The Ira A. Fulton Schools of Engineering (often abbreviated to the Fulton Schools) is the engineering college of Arizona State University.  The Fulton Schools offers 25 undergraduate and 48 graduate degree programs in all major engineering disciplines, construction and computer science. In 2023 the Fulton Schools became the first university in the nation to offer a bachelor's degree, master's degree and doctoral degree in manufacturing engineering.

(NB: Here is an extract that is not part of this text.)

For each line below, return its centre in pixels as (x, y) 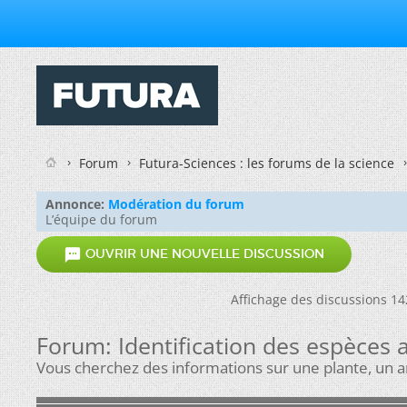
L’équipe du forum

The Fulton Schools comprises seven engineering schools located on both ASU's Tempe and Polytechnic campuses. The seven schools include the following:
 School of Biological and Health Systems Engineering
 School of Computing and Augmented Intelligence
 School of Electrical, Computer and Energy Engineering
 School for Engineering of Matter, Transport and Energy
 School of Manufacturing Systems and Networks
 School of Sustainable Engineering and the Built Environment
 The Polytechnic School

The Global School, not an official Fulton School, refers to the Fulton Schools’ collective efforts in engaging in a globally-connected network of higher education initiatives and collaborations with government entities to broaden access to engineering education and build partnerships (in development).

History

The Ira A. Fulton Schools of Engineering began in 1954 as the College of Applied Arts and Sciences. In 1956, the first bachelor's degree program in engineering was approved. The School of Engineering was created in 1958. In 1970, the Division of Construction was added.
 
In 1992, through a gift of the Del E. Webb Foundation, an endowment was set up to create the Del E. Webb School of Construction, which offers undergraduate and graduate construction and construction management programs. It is now a part of the  School of Sustainable Engineering and the Built Environment. 
A separate school was created for technology programs and, in 1996, the Schools of Technology and Agribusiness moved to the Polytechnic Campus.
 
In 2002, the Department of Bioengineering was renamed the Harrington Department of Bioengineering in honor of a $5 million gift from the Harrington Arthritis Research Center. The department is now one of the seven Fulton Schools, the School of Biological and Health Systems Engineering.
 
Also in 2002, the office of Global Outreach and Executive Education (GOEE) was established to provide anytime/anyplace learning environments for industry professionals to complete advanced degrees. In 2003, the program began offering engineering graduate degrees completely online. Currently, GOEE offers 16 online undergraduate engineering/technology degree programs, 17 online master's degree programs, and one online master's program for students in China. GOEE also offers three graduate-level academic certificate programs.
 
In 2003, Ira A. Fulton, founder and CEO of Fulton Homes, established an endowment of $50 million in support of ASU's College of Engineering and Applied Sciences, which was renamed in his honor. The new Ira A. Fulton Schools of Engineering was reconstructed to include five separate and interdisciplinary schools: The School of Biological and Health Systems Engineering; the School of Computing, Informatics and Decision Systems Engineering; the School of Electrical, Computer and Energy Engineering; the School for Engineering of Matter, Transport and Energy; and the School of Sustainable Engineering and the Built Environment.
 
Since receiving this transformational gift, the Ira A. Fulton Schools of Engineering have grown in enrollment, programs offered and research expenditures. Between 2015 and 2019, research expenditures rose from $89 million to $115 million.
 
In 2014, the College of Technology and Innovation on ASU's Polytechnic campus was renamed The Polytechnic School and became the sixth school in the Fulton Schools.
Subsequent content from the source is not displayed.